Keith Miller, a Subway franchisee and franchisee advocate, said he sees pretty typical turnover, but there's nobody lining up behind workers as they leave. He sees higher pay down the road at Chick-fil-A and other QSR brands that have pushed efficiency and have cashflow to spend, though they aren't attracting many workers either.

"Our local Chick-fil-A by one of our stores is advertising $18 an hour," said Miller. "You drive by these fast-food places now, where the windows used to be promoting products and now are only promoting hiring."

He said he's paying $14 as a starting wage but he and his wife are putting in a lot of hours in the stores to make up for the labor shortage and keep his key people from burning out, another factor pushing the labor churn.

That's something Jeanniey Walden, chief innovation and marketing officer at payment processor DailyPay, saw in a recent survey of employees and clients.

"If a company can't hire enough people, they're asking employees to work more and that leads to burnout," said Walden.

She said almost 70 percent of respondents to that survey would be seeking a new job, but they were sticking with their current job until the job market was fully open.

Walden said perks like the ability to take wages out at any time help keep people around, likely better than the staff meals, free subs or discounts.

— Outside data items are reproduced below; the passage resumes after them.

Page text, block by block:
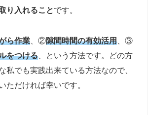
り入れることです。
ら作業 、②隙間時間の有効活用 、③
をつける 、という方法です。どの方
私でも実践出来ている方法なので、
ただければ幸いです。
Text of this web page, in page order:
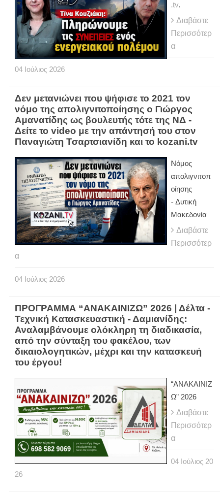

Other perks like child care, better health care and more stable schedules are also drawing and keeping talent. Looking through the job boards, regular schedules have become a commonplace perk for companies that can't simply pay dramatically higher wages than they could pre-pandemic.

There's one more big reason it's hard to find people: A lot of those laid-off workers already found jobs. The "V-shaped recovery" that everyone was watching for when COVID-19 hit already happened starting in June 2020. Grocery stores (which fall under retail trade in BLS numbers), for one, were able to hire the scores of unemployed people and keep them. Gig jobs were able to keep up with the surge in demand with a parallel surge in hiring, and other delivery and logistics firms grabbed some as well. Restaurants saw a second round of layoffs after a brief uptick in late summer of 2020.

Employment by Industry

There is a lot going on at the labor line as summer hiring hits full swing and businesses seek to rebound as state COVID-19 regulations roll back. Unfortunately, there isn't much for a silver lining. The one good thing: business is surging at a breakneck pace, and those that can find and retain talent stand to benefit.